Fundamental Features of Watson and Crick Model

The four fundamental components of the Watson and Crick model haven’t changed since it was first proposed in 1953, despite occasional little adjustments or additions made by scientists. These characteristics are listed in the following order:

Hydrogen bonds hold the two strands of DNA’s double helix together. Chargaff’s rule is constant and explains why A bases are always paired with Ts and Cs are always paired with Gs.

The majority of DNA double helices are right-handed, meaning that if you held out your right hand and pointed your thumb upward while curving your fingers around it, your thumb would stand in for the helix’s axis and your fingers for the sugar-phosphate backbone. Z-DNA is the only kind of DNA that is left-handed.

The 5′ end of one strand is coupled with the 3′ end of its corresponding strand in the DNA double helix because it is anti-parallel (and vice versa). As seen in Figure, the phosphate groups on nucleotides attach the 3′ end of one sugar to the 5′ end of the subsequent sugar.

The outside edges of the bases that contain nitrogen are also exposed and open to possible hydrogen bonding, in addition to the hydrogen bonds that bind DNA base pairs together. Other molecules, such as proteins, essential for DNA replication and translation, may easily access DNA thanks to these hydrogen bonds (Figure).

Why did it take so long to discover DNA?

Given DNA’s vast biological relevance, it may seem strange that scientists took quite a while to decipher its molecular makeup. Nevertheless, several crucial elements hindered a previous breakthrough:

Theoretical errors: False assumptions, such as the idea that proteins make up DNA, have led research in the wrong directions. 

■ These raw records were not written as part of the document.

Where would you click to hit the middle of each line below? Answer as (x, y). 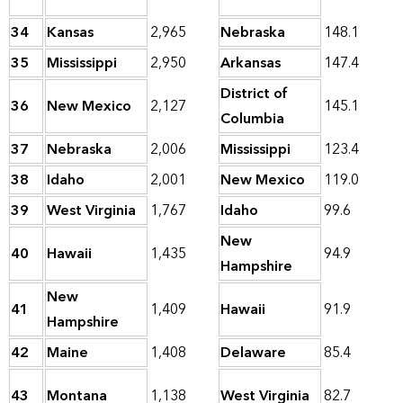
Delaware (253, 353)
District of (254, 94)
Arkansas (251, 63)
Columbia (252, 119)
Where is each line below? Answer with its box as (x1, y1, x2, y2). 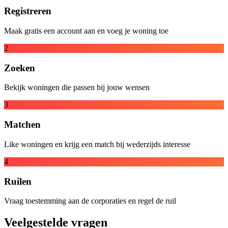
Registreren (4, 6, 51, 17)
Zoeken (4, 62, 35, 73)
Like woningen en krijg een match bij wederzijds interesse (4, 139, 190, 149)
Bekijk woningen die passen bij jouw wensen (4, 83, 150, 92)
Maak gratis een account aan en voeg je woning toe (4, 26, 168, 35)
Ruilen (4, 176, 32, 187)
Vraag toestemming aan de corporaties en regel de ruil (4, 196, 176, 206)
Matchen (4, 119, 41, 130)
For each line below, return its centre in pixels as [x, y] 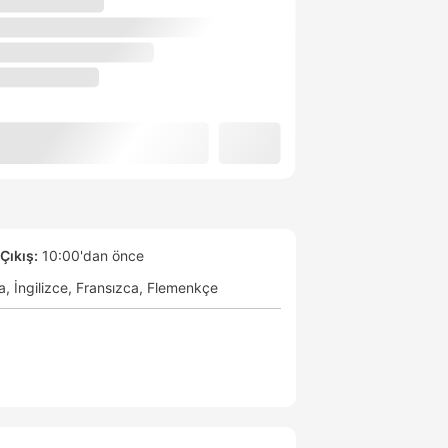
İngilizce [41, 288]
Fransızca [107, 288]
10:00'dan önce [91, 256]
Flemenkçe [182, 288]
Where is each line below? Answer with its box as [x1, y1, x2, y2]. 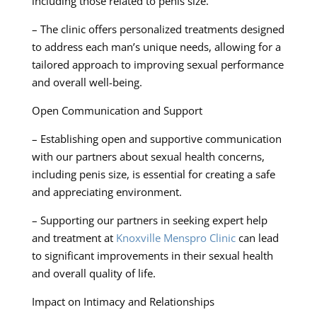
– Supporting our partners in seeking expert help [31, 212, 267, 227]
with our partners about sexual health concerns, [31, 149, 265, 163]
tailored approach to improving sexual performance [31, 57, 284, 71]
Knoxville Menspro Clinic [115, 230, 236, 245]
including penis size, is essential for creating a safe [31, 166, 275, 181]
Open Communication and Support [31, 103, 202, 117]
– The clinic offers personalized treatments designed [31, 21, 284, 36]
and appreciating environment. [31, 184, 182, 199]
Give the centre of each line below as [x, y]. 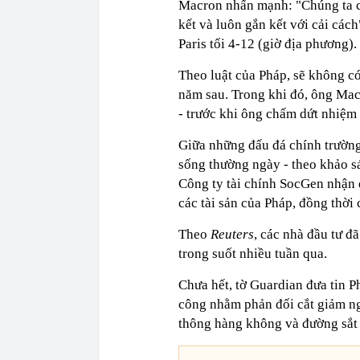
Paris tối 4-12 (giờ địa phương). [268, 44]
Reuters [232, 235]
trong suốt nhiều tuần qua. [254, 254]
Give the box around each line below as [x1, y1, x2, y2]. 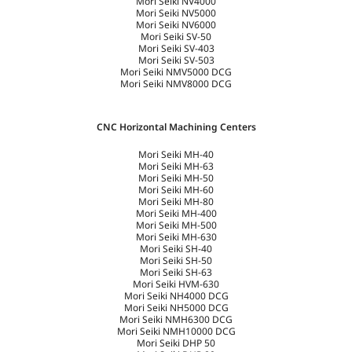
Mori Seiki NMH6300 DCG [119, 313, 233, 327]
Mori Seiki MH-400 [135, 207, 217, 221]
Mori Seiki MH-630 [135, 230, 217, 244]
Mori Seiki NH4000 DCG [123, 289, 229, 303]
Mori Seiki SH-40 [140, 242, 212, 256]
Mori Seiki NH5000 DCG [123, 301, 229, 315]
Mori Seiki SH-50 [140, 254, 212, 268]
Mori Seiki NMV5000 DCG [120, 65, 232, 79]
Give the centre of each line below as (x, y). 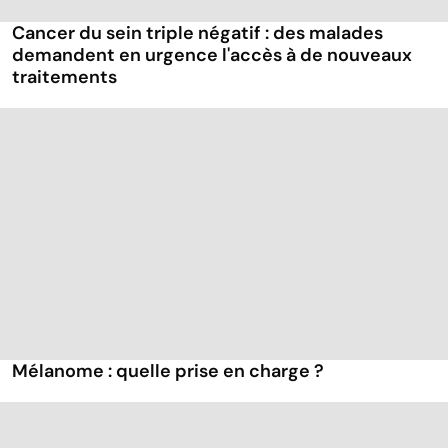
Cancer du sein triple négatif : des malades (197, 33)
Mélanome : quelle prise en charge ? (168, 370)
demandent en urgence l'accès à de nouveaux (212, 55)
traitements (64, 77)
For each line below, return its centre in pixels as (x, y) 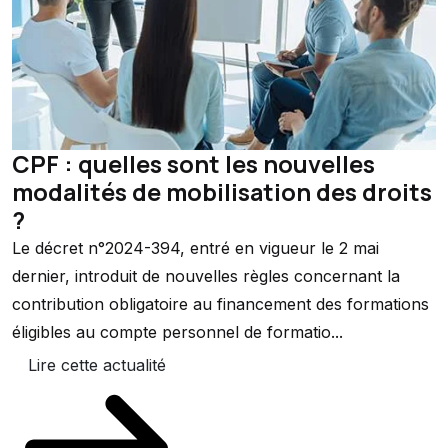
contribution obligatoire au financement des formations (220, 303)
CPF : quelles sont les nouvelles (193, 163)
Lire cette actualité (96, 364)
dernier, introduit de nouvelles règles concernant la (206, 275)
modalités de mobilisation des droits (222, 191)
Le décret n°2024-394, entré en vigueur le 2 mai (195, 247)
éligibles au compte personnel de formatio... (177, 331)
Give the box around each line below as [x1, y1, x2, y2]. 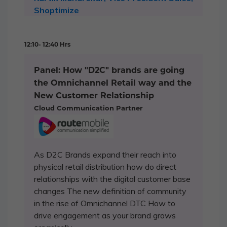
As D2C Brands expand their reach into [34, 149, 176, 160]
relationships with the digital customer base [34, 173, 191, 184]
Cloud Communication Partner [34, 103, 143, 112]
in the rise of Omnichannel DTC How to [34, 198, 175, 208]
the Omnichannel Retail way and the [34, 78, 192, 88]
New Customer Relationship [34, 90, 154, 100]
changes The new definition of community [34, 185, 186, 196]
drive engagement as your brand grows [34, 210, 176, 220]
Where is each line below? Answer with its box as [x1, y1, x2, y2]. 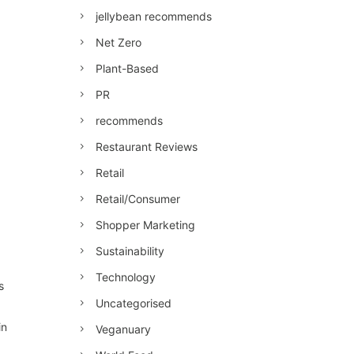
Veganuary [96, 322, 151, 336]
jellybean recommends [96, 9, 212, 23]
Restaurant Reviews [96, 140, 198, 153]
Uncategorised [96, 296, 171, 310]
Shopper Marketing [96, 218, 195, 232]
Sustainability [96, 244, 164, 258]
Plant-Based [96, 62, 159, 75]
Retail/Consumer [96, 192, 180, 205]
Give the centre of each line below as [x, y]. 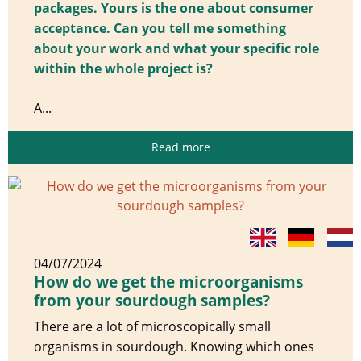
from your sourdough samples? [152, 300]
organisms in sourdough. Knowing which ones [174, 346]
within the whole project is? [123, 68]
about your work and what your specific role [176, 48]
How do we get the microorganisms [168, 282]
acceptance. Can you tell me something [160, 28]
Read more [180, 147]
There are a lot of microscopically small [152, 326]
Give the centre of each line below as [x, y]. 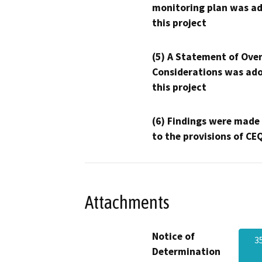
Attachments [127, 202]
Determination [186, 252]
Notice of [173, 237]
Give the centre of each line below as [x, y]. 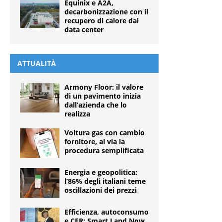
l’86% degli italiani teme [105, 181]
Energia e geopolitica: [101, 172]
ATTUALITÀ [37, 63]
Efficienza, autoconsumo [107, 212]
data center [84, 30]
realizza [77, 114]
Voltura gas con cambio [105, 133]
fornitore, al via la [95, 142]
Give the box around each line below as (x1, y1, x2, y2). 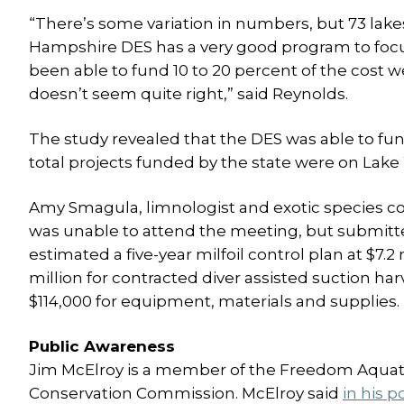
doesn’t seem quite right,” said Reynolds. (29, 85, 348, 103)
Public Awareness (29, 337, 175, 355)
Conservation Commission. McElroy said (29, 384, 343, 402)
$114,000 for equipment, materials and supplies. (29, 292, 399, 310)
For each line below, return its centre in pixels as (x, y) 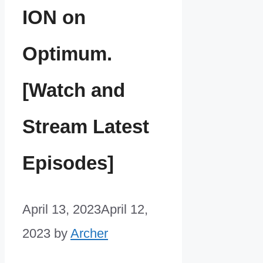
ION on (54, 17)
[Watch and (74, 90)
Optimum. (67, 53)
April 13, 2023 (62, 210)
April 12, (124, 210)
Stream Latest (86, 126)
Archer (89, 234)
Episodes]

Competitiveness rather than cooperation: Productive teamwork and open data sharing were sometimes hampered by intense competition among elite researchers.

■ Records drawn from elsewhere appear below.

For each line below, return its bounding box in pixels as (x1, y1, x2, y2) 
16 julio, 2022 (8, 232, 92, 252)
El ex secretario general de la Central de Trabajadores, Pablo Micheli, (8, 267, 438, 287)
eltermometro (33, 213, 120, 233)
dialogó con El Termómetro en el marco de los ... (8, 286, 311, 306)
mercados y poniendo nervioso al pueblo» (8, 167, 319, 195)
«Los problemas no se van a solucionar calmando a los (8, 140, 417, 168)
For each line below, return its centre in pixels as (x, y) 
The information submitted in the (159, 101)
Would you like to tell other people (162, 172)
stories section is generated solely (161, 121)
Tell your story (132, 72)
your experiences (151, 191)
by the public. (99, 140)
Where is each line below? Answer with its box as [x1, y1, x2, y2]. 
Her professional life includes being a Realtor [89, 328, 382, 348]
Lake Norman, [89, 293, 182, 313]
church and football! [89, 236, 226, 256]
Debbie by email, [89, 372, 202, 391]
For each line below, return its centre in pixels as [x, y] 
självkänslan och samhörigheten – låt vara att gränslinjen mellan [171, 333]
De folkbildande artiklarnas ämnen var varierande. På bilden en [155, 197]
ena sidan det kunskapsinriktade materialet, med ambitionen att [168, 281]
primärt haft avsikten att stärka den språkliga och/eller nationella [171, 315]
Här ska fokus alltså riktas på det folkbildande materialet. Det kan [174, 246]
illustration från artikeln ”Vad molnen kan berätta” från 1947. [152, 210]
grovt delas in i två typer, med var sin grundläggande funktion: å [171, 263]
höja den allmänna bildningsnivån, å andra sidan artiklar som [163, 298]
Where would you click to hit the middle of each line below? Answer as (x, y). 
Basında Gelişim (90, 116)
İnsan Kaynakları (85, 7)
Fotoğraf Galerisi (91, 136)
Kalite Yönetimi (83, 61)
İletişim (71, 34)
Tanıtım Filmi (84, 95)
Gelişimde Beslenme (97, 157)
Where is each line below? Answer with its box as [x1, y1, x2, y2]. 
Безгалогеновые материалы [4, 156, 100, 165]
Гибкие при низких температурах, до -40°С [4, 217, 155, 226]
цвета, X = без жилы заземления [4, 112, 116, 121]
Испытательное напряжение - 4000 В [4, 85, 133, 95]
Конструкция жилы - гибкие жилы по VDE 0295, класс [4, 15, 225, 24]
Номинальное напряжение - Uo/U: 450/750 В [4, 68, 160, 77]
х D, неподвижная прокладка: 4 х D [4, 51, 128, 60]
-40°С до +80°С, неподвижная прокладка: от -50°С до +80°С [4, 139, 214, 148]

Experimental constraints: Before advances like X-ray diffraction, researchers had no means of directly seeing proteins at the atomic size.

Concentration on proteins: Considering their higher intricacy, most scientists thought proteins were the carriers of the genetic code, not nucleic acids like DNA.

Identify three possible components of a DNA nucleotide.

The double helix structure of human DNA comprises two parallel strands of chemical components termed nucleotides, as demonstrated by Watson and Crick. There are three main molecular elements found in each nucleotide.

1- The phosphate group gives a DNA strand its connecting structure between nucleotides. Each DNA nucleotide comprises a sugar, a phosphate group, and a base.

2- The structural foundation of DNA nucleotides is the 5-carbon sugar deoxyribose.

3- DNA has four different kinds of nitrogenous nucleotides. Smaller, single-ringed pyrimidines are cytosine (C) and thymine (T), whereas double-ringed purines are adenine (A) and guanine (G). The nitrogenous base that a nucleotide contains determines its name.

Conclusion

The double helix structure of DNA was discovered by Francis Crick and James Watson, which transformed genetics and paved the way for the development of contemporary biotechnology. They discovered the chemical mystery of life itself by deciphering how DNA’s graceful dual helical threads that carry biological information. Watson and Crick used creativity, intelligence, and perseverance to construct the ultimate DNA model while other researchers gathered intriguing hints. Their discovery shaped today’s globe by exploring new areas of knowledge and demonstrating science at its finest. One of the greatest scientific discoveries in human history is still the structure of DNA.